WORK REQUIRED
Transcribe the entries below exactly, starting with the line that has "Brief Description [9, 51, 53, 58]" and stopping after the line that has "200 признаков (120, 299, 179, 312)"; no pictures belong in the copy.

-- -- --

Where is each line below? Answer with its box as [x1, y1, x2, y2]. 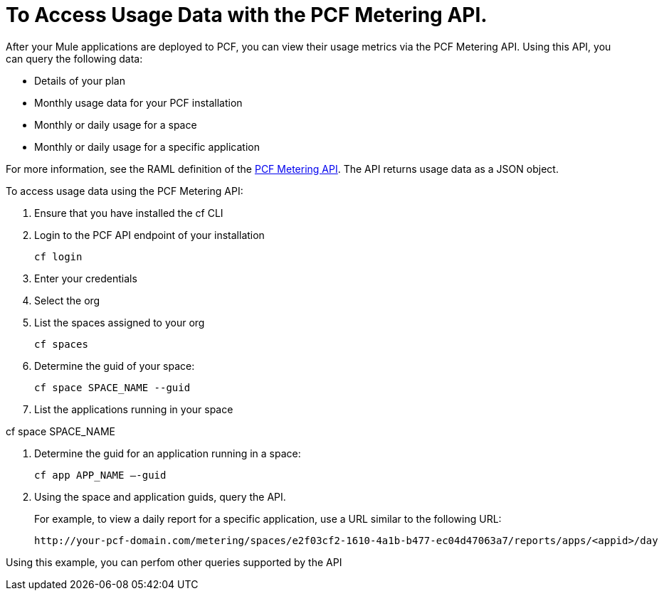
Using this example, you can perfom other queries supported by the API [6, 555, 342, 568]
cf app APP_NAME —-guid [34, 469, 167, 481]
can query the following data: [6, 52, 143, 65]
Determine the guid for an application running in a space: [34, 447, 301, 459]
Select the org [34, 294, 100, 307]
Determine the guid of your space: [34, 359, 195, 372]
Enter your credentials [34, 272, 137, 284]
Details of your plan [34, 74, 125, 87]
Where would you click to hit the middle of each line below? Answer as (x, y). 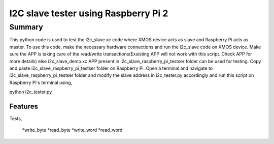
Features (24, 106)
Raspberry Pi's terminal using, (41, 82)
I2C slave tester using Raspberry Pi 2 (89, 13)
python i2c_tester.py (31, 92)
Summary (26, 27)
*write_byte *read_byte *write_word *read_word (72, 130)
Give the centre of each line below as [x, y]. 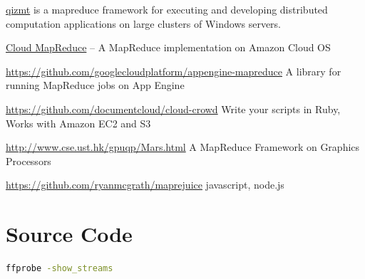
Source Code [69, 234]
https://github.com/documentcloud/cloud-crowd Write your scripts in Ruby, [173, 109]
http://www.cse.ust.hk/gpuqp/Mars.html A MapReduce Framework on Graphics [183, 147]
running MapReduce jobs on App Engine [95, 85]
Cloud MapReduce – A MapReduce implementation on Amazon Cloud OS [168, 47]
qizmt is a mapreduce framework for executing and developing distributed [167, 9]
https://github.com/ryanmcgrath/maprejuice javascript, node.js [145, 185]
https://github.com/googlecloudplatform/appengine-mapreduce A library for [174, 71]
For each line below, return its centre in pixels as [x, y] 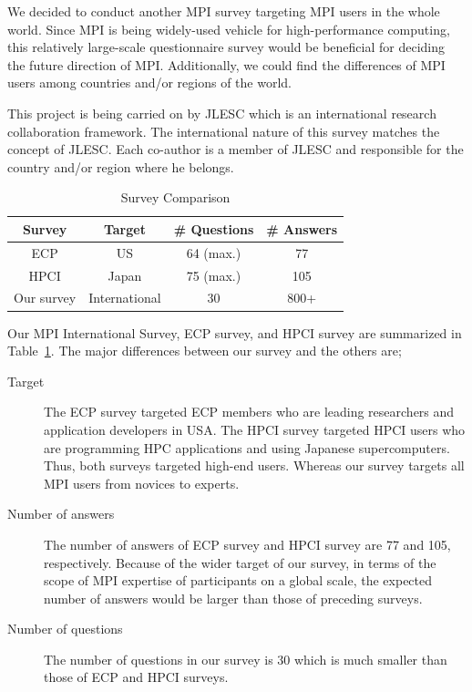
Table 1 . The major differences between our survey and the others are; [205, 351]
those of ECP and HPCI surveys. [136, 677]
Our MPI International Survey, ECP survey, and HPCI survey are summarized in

-- -- --

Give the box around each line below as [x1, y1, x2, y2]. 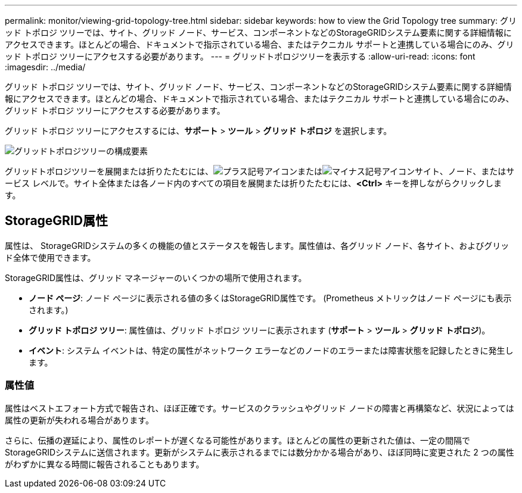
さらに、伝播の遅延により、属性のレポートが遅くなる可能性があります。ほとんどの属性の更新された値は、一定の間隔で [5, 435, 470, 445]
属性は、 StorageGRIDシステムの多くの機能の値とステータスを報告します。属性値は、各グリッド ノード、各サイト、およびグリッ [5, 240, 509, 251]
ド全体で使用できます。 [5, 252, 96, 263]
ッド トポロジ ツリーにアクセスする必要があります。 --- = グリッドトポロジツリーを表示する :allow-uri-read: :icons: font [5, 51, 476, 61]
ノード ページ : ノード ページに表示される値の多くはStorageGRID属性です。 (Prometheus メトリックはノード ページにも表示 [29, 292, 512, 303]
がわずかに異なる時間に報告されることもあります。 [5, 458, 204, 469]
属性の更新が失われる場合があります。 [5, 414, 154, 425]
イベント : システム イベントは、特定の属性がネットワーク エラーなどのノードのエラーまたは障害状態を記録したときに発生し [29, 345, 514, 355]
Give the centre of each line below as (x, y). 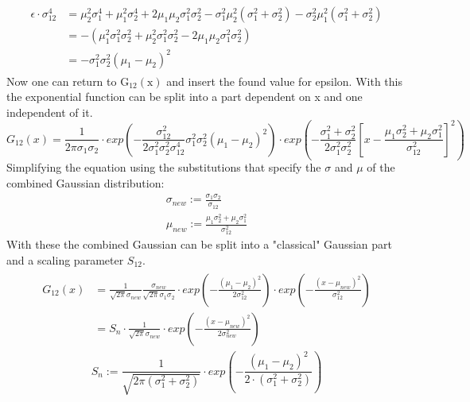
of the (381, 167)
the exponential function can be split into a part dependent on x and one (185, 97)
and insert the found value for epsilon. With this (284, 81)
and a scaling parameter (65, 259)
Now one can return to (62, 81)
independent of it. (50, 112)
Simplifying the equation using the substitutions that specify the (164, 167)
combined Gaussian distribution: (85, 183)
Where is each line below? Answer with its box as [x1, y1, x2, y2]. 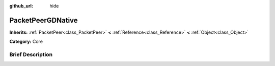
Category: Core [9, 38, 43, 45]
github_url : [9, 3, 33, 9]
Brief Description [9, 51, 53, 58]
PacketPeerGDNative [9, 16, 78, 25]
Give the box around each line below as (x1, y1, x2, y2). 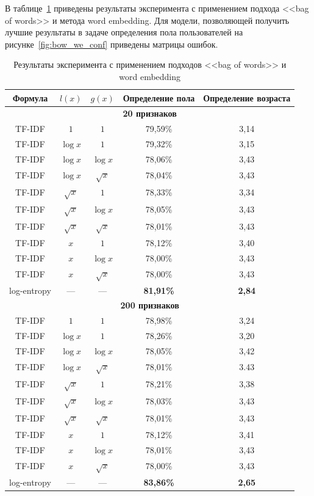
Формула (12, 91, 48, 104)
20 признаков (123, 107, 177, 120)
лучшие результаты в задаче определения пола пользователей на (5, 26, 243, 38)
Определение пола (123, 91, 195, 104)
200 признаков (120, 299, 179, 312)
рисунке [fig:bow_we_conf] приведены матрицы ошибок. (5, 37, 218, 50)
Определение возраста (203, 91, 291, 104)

-- -- --

RESPONSE AREA
Brief Description [9, 51, 53, 58]
PacketPeerGDNative [9, 16, 78, 25]
Give the box around each line below as (x1, y1, x2, y2). 
Формула (12, 91, 48, 104)
20 признаков (123, 107, 177, 120)
лучшие результаты в задаче определения пола пользователей на (5, 26, 243, 38)
Определение пола (123, 91, 195, 104)
200 признаков (120, 299, 179, 312)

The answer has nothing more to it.